What you need to do:
Where the line containing "Nevýhodou této metody" appears, end the copy there, keeping that line; start from the first line of the entries, copy exactly, and omit pictures.

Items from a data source
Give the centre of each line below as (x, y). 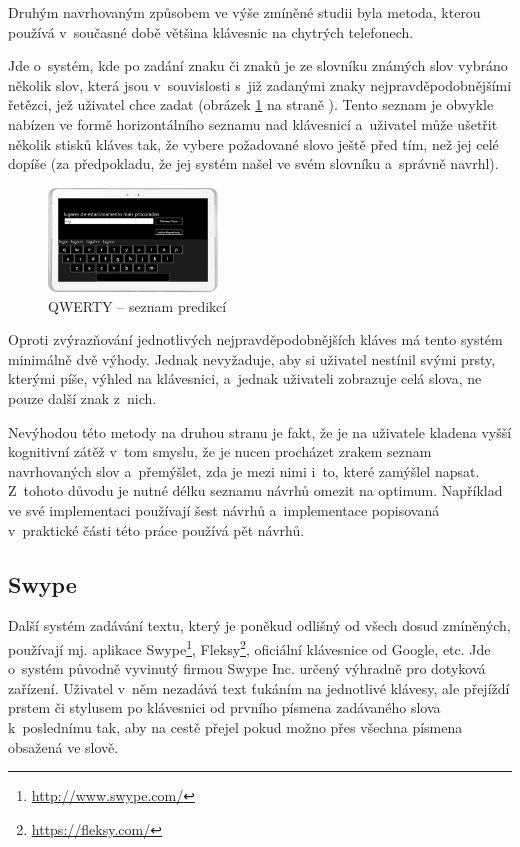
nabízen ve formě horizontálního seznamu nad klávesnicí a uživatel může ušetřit (253, 123)
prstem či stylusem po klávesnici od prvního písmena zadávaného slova (224, 707)
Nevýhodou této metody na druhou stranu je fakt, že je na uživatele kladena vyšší (260, 431)
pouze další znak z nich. (82, 398)
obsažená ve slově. (63, 746)
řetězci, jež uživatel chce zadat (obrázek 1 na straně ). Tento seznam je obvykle (251, 104)
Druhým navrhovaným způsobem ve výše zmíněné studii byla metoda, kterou (244, 12)
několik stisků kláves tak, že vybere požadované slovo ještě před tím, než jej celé (253, 143)
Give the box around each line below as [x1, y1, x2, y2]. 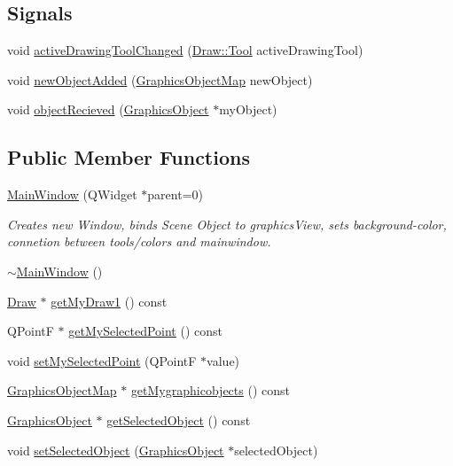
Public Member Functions [7, 144, 250, 171]
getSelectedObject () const [106, 410, 251, 429]
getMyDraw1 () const [51, 291, 168, 310]
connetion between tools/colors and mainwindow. [7, 232, 271, 251]
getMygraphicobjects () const [130, 381, 290, 400]
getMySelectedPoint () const [68, 322, 223, 340]
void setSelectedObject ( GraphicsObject [7, 440, 224, 459]
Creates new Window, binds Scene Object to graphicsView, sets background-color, [7, 214, 447, 233]
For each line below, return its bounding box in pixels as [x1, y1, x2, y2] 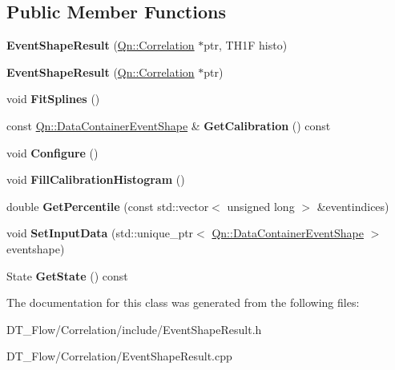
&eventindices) [316, 197, 389, 214]
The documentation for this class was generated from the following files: [6, 294, 360, 311]
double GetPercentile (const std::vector [6, 197, 209, 214]
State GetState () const [6, 267, 128, 284]
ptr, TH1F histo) [204, 37, 288, 54]
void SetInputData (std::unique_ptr [6, 225, 194, 241]
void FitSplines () [6, 90, 100, 107]
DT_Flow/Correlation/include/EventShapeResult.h [6, 320, 262, 337]
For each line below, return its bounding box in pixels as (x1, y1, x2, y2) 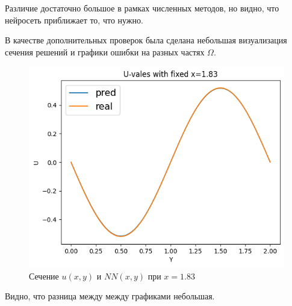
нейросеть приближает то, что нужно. (5, 13, 143, 26)
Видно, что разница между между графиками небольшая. (5, 290, 215, 302)
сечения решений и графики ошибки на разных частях (5, 45, 205, 58)
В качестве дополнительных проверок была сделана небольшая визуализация (5, 34, 287, 46)
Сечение (29, 269, 59, 282)
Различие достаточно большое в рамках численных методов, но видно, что (5, 2, 279, 14)
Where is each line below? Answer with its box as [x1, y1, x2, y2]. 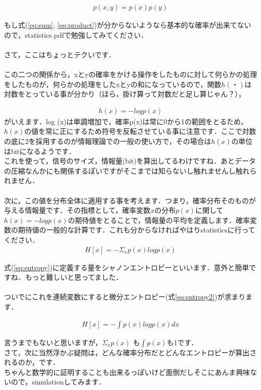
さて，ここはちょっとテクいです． [4, 49, 116, 59]
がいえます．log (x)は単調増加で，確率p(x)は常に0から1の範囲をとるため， [4, 116, 248, 126]
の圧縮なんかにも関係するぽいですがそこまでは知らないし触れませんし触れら [4, 165, 257, 176]
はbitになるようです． [4, 145, 76, 156]
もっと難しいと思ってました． [25, 272, 123, 282]
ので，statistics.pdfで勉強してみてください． [4, 29, 148, 40]
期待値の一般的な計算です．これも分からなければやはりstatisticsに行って [18, 224, 255, 235]
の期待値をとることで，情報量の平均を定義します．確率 [68, 214, 250, 225]
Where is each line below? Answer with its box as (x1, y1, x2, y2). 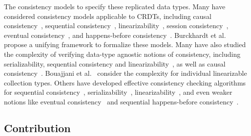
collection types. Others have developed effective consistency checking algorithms (4, 77, 246, 87)
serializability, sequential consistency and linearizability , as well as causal (4, 58, 226, 68)
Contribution (4, 120, 71, 135)
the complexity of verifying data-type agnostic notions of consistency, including (4, 49, 241, 59)
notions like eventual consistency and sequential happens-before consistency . (4, 96, 239, 106)
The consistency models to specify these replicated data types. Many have (4, 1, 226, 11)
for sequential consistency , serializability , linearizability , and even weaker (4, 87, 232, 97)
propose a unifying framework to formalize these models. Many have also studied (4, 39, 246, 50)
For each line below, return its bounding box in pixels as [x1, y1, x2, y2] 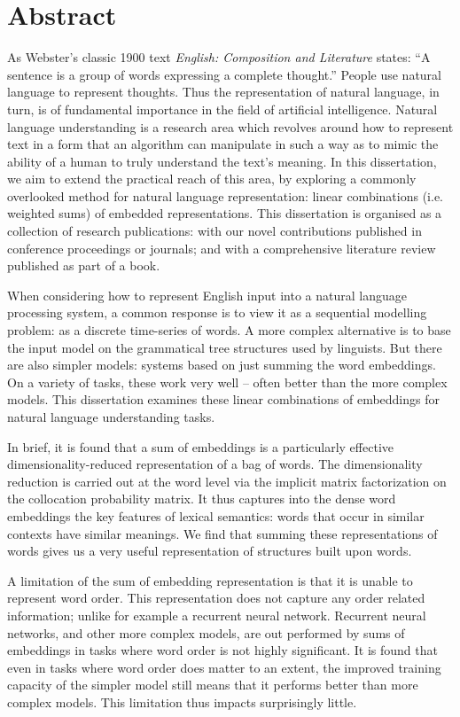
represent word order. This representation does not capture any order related [7, 588, 425, 607]
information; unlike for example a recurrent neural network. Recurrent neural [7, 605, 426, 624]
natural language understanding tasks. [7, 408, 215, 425]
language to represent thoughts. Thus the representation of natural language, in [7, 82, 440, 101]
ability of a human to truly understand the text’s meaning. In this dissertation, [7, 152, 437, 170]
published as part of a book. [7, 256, 160, 275]
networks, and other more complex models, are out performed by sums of [7, 623, 405, 642]
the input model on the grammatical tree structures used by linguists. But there [7, 338, 442, 356]

Exercise result:
Give the centre of each line below as (x, y). 
nabízen ve formě horizontálního seznamu nad klávesnicí a uživatel může ušetřit (253, 123)
prstem či stylusem po klávesnici od prvního písmena zadávaného slova (224, 707)
Nevýhodou této metody na druhou stranu je fakt, že je na uživatele kladena vyšší (260, 431)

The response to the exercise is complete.